Des précisions qui excluent d'office tous les mineurs atteints de maladies graves et incurables, même s'ils souffrent autant ou davantage que des adultes dans des situations similaires. Une condition qui interroge, mais qu'il est "raisonnable de garder" selon les déclarations de la ministre de la Santé au Parisien. Ces conditions excluent également les patients qui, du fait de leur affection ou non, ne sont plus en mesure de s'exprimer, même si ces derniers ont laissé des directives anticipées quant au recours à l'aide à mourir. Un amendement de l'élue Danielle Simmonet demandant la prise en compte des directives anticipées a été rejeté en commission parlementaire.

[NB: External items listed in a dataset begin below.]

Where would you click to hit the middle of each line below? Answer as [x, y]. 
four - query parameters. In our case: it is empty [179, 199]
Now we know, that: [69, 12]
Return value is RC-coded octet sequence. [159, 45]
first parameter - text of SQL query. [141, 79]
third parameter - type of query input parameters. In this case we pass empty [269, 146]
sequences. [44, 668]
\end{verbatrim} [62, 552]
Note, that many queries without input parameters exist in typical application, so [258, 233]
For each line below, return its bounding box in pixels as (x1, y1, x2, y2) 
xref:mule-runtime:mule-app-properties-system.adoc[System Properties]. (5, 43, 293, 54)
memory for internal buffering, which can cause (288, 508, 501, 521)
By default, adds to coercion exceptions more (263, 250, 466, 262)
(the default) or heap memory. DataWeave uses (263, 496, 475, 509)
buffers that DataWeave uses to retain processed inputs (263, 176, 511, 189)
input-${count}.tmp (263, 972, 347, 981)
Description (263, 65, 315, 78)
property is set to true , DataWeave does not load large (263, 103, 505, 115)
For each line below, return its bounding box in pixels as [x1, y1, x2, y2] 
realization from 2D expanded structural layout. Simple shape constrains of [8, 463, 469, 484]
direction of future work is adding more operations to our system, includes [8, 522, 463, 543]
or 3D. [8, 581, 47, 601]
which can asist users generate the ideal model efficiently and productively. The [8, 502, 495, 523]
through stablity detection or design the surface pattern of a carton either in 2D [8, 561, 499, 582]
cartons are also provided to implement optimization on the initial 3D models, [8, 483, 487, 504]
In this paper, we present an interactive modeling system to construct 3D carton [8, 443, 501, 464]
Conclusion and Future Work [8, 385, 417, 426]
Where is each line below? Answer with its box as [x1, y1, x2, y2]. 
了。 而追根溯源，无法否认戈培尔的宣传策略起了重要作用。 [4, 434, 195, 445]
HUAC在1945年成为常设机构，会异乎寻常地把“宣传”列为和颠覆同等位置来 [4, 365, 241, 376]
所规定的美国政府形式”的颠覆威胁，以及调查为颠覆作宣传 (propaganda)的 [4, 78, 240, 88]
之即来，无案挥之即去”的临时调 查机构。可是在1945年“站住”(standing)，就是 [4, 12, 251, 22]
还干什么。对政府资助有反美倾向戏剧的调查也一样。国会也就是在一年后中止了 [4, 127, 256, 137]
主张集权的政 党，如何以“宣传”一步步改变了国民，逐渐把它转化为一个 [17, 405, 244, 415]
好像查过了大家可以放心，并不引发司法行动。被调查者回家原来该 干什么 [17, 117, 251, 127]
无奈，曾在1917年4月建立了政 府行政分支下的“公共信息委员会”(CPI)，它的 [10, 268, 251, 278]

La proposition de loi concernant la fin de vie et l'aide à mourir n'est pas gravée dans le marbre et peut encore évoluer avant d'être soumise au vote à l'Assemblée nationale. Des amendements concernant les conditions d'accès à l'aide à mourir risquent d'être déposés par les députés souhaitant aller plus loin et ceux, opposés au texte, souhaitant limiter l'aide à mourir au maximum. Tous appellent cependant à des règles bien définies, mais "il est difficile d'établir des règles très claires" fait remarquer Emmanuel Hirsch qui s'appuient sur les législations étrangères : "La plupart des pays qui nous ont précédés ont aujourd'hui des critères qui sont extrêmement flous et ils s'adaptent à une demande sociétale".